Hello we all know that $$\sqrt {a^2}=|a|$$ so when we have $$a^2=5$$ that is $$|a|=\sqrt5$$ and $$a=\pm\sqrt5$$ but i very often see that when solving integrals only the positive value is usually considered, for eg.
Here in this example since $$a^2=5$$ that means$$a=\pm\sqrt5$$ but the book considers only the positive value why?
The "correct" formula is
$$\int\frac{u^2}{\sqrt{a^2-u^2}}\,du=-\frac u2\sqrt{a^2-u^2}+\frac{a^2}2\sin^{-1}\left(\frac u{\color{red}|a\color{red}|}\right)+C$$
and it does not matter which sign you give $a$.

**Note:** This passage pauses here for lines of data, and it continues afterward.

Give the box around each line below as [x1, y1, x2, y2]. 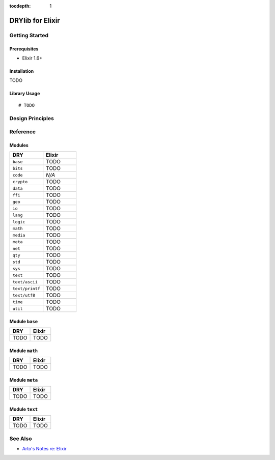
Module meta [9, 377, 38, 383]
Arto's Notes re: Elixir [22, 446, 67, 452]
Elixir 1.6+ [22, 55, 43, 61]
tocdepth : [9, 3, 31, 9]
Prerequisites [9, 46, 39, 52]
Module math [9, 348, 38, 354]
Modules [9, 142, 29, 148]
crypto [12, 179, 28, 184]

For this reason the tables of integrals usually assume $a>0$, implicitly or explicitly, as discussing the negatives is of no practical interest.
If we use the pre-packaged solution with $a^2=\frac54$: $$=-\frac x4\sqrt{5/4-x^2}+\frac5{16}\sin^{-1}\frac{2x}{\sqrt5}+K$$ and then use $a=-\frac{\sqrt5}2$, the arcsine term would be flipped in sign, but then differentiating $$-\frac x4\sqrt{5/4-x^2}-\frac5{16}\sin^{-1}\frac{2x}{\sqrt5}+K$$ does not give the original integrand but $-\frac14\sqrt{5 - 4 x^2}$ instead.
To be fully correct the integral should have an absolute value sign where the single $a$ appears. There is a reason only the plus sign is accounted for though – the principal square root of a positive number remains positive, so it is the more "natural" choice of sign.